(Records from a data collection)
§ §

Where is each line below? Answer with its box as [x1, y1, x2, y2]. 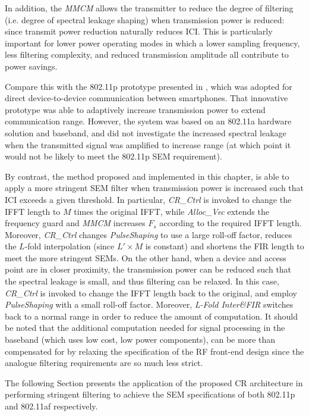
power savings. [5, 60, 58, 72]
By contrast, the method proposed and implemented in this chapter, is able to [5, 170, 289, 182]
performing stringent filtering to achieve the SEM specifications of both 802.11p [5, 388, 295, 401]
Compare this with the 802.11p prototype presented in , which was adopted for [5, 80, 292, 92]
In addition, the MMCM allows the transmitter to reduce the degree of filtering [5, 2, 294, 14]
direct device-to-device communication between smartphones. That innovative [5, 92, 288, 104]
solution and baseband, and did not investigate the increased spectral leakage [5, 126, 286, 139]
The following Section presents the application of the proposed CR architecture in [5, 376, 303, 389]
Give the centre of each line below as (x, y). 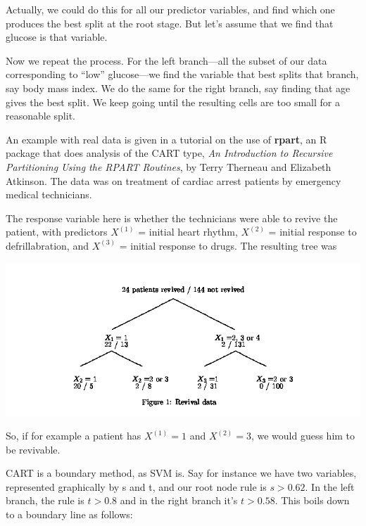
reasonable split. (40, 116)
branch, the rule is (45, 500)
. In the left (330, 486)
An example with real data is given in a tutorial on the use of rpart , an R (166, 139)
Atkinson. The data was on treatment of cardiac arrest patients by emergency (173, 180)
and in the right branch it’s (179, 500)
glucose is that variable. (57, 37)
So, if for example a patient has (74, 436)
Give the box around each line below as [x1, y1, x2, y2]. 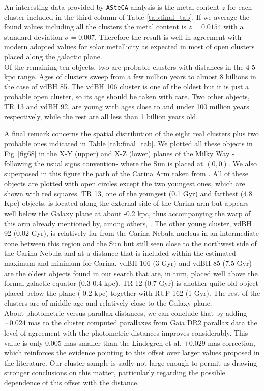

§ §

◆ Task statement
Could the lines from the first entry through the line that contains "left (330, 486)" be copied exactly, with all pictures left out?

◆ Reply
Where is each line below? Answer with its box as [x1, y1, x2, y2]. 
power savings. [5, 60, 58, 72]
By contrast, the method proposed and implemented in this chapter, is able to [5, 170, 289, 182]
performing stringent filtering to achieve the SEM specifications of both 802.11p [5, 388, 295, 401]
Compare this with the 802.11p prototype presented in , which was adopted for [5, 80, 292, 92]
In addition, the MMCM allows the transmitter to reduce the degree of filtering [5, 2, 294, 14]
direct device-to-device communication between smartphones. That innovative [5, 92, 288, 104]
solution and baseband, and did not investigate the increased spectral leakage [5, 126, 286, 139]
The following Section presents the application of the proposed CR architecture in [5, 376, 303, 389]
Give the centre of each line below as (x, y). 
reasonable split. (40, 116)
branch, the rule is (45, 500)
. In the left (330, 486)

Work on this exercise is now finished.